RESA has not invoked a statutory right in support of its motion to intervene as of right. Rather, it seeks such intervention based on a substantial interest in its business activities. RESA argues that the SPI hinders its ability to do business because it “necessarily will be in active concert and participation with Wilson” as his employer, and thus will be bound by the SPI's terms. (Doc. 13, #121-22). It also says that it “[can]not know[] whether customers and distributor networks it might contact, or business strategies it might pursue” are prohibited under the SPI. (Doc. 17, #171). Additionally, it objects that the SPI limits its ability “to deploy Wilson in a role in which he might compete with Qualus now that any non-compete covenant has expired.” (Id.). Qualus rebuts these points by arguing that RESA's interpretation of the SPI language is overbroad. (Doc. 16, #158, 161-64).
This is a close call. “[T]he applicant for intervention must have a direct and substantial interest in the litigation, such that it is a real party in interest in the transaction which is the subject of the proceeding.” Reliastar Life Ins. Co. v. MKP Invs., 565 Fed.Appx. 369, 372 (6th Cir. 2014) (cleaned up). RESA's claims that its business activities may be impacted arguably fall short of this threshold. The SPI binds RESA only if it is acting “in active concert or participation with [Wilson]” and it can freely conduct other aspects of its business. (Doc. 11, #98). Case law sufficiently defines the contours of “in concert and participation” so that any improper infringement on RESA's activities is unlikely. At the same time, RESA is correct that the SPI will impact how it can employ Wilson, even though the specified noncompetition period (one year) has passed, which strikes the Court as potentially a substantial interest. See, e.g., INVESCO Institutional (N.A.), Inc. v. Paas, Case No. 3:07-cv-175-R, 2008 WL 4858210 (W.D. Ky. Nov. 7, 2008) (allowing new employer to intervene as of right in trade secret/non-solicitation case between employees and former employer).
The Court concludes that it need not reach the issue, though, as RESA's arguments clearly support permissive intervention under Rule 24(b). While RESA did not move under that provision, district courts in this circuit have considered permissive intervention even where a movant does not directly raise it as an alternative argument. Cf. Atlas Noble, LLC v. Krizman Enters., 692 Fed.Appx. 256, 269 (6th Cir. 2017) (“Although his motion to intervene did not directly raise it, the district court also refused to allow [movant] permissive intervention.”); Siding & Insulation Co. v. Beachwood Hair Clinic, Inc., No. 1:11-cv-01074, 2012 WL 645996, at *2 (N.D. Ohio Feb. 28, 2012) (“Finally (and despite Acuity's failure to raise the issue) the Court considers permissive intervention under Rule 24(b)(1)(B).” (emphasis omitted)). District courts outside this circuit have handled the issue similarly. E.g., Linkous v. Am. Alternative Ins. Corp., No. 7:11-cv-278, 2011 WL 4894233, at *1 n.1 (W.D. Va. Oct. 13, 2011) (“Typically, motions to intervene argue both intervention as of right and permissive intervention. Thus, the Court will sua sponte raise the issue of permissive intervention and analyze both intervention as of right and permissive intervention[.]”); see Cooper v. Borough of Wenonah, 977 F.Supp. 305, 311 (D.N.J. 1997) (allowing permissive intervention without any motion to intervene at all). Given the case law from both within and outside this circuit, this Court concludes that it may consider permissive intervention in this case.

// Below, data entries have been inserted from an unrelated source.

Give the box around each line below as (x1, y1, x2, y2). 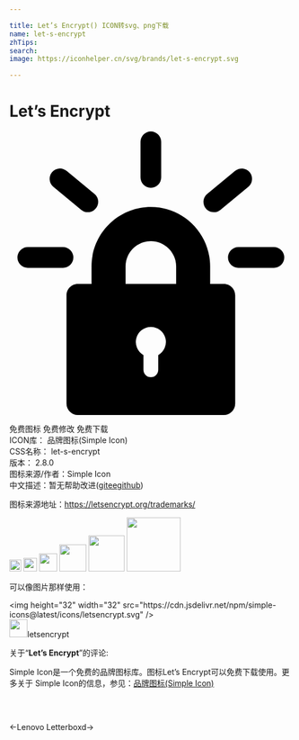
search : (9, 46, 39, 55)
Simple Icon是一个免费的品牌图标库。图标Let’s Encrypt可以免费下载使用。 (9, 667, 282, 678)
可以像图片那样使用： (9, 582, 88, 592)
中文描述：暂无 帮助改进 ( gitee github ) (9, 480, 144, 491)
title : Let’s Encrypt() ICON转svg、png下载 (9, 21, 169, 30)
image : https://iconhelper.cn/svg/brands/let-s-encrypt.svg (9, 55, 240, 64)
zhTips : (9, 38, 39, 47)
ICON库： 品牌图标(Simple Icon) (9, 435, 128, 446)

A court may allow any party to intervene who has a claim or defense that “shares with the main action a common question of law or fact.” Fed.R.Civ.P. 24(b). District courts in this circuit have analyzed this requirement in one of two ways. The first focuses on whether the intervenor's proposed claims and the parties' claims require interpretation of the same documents, statutes, or constitutional provisions. E.g., Sparks v. Fitzhugh, No. 1:22-cv-00638, 2023 WL 3611462, at *6 (N.D. Ohio May 24, 2023) (finding a common question where the proposed claims and underlying action both required interpreting an employment agreement); Bay Mills Indian Cmty. v. Snyder, No. 1:11-cv-729, 2017 WL 7736934, at *4 (W.D. Mich. Mar. 8, 2017), aff'd, 720 Fed.Appx. 754 (6th Cir. 2018) (finding no common question where the underlying lawsuit required interpreting a statute and the proposed claims required interpreting an unrelated gaming agreement). The second involves looking at whether allowing intervention will force the court to resolve issues collateral to the underlying lawsuit. E.g., A.W. v. Red Roof Inns, Inc., No. 2:21-cv-4934, 2023 WL 5029174, at *4 (S.D. Ohio Aug. 8, 2023) (finding no common question of law or fact where the proposed claim would require a “separate inquiry” from the underlying lawsuit); Lexington Ins. Co. v. Ambassador Grp., LLC, No. 3:20-cv-00330-DJH-LLK, 2020 WL 9351269, at *2 (W.D. Ky. Sept. 17, 2020) (finding a common question where all the claims “revolve[d] around” the same types of allegedly fraudulent behavior).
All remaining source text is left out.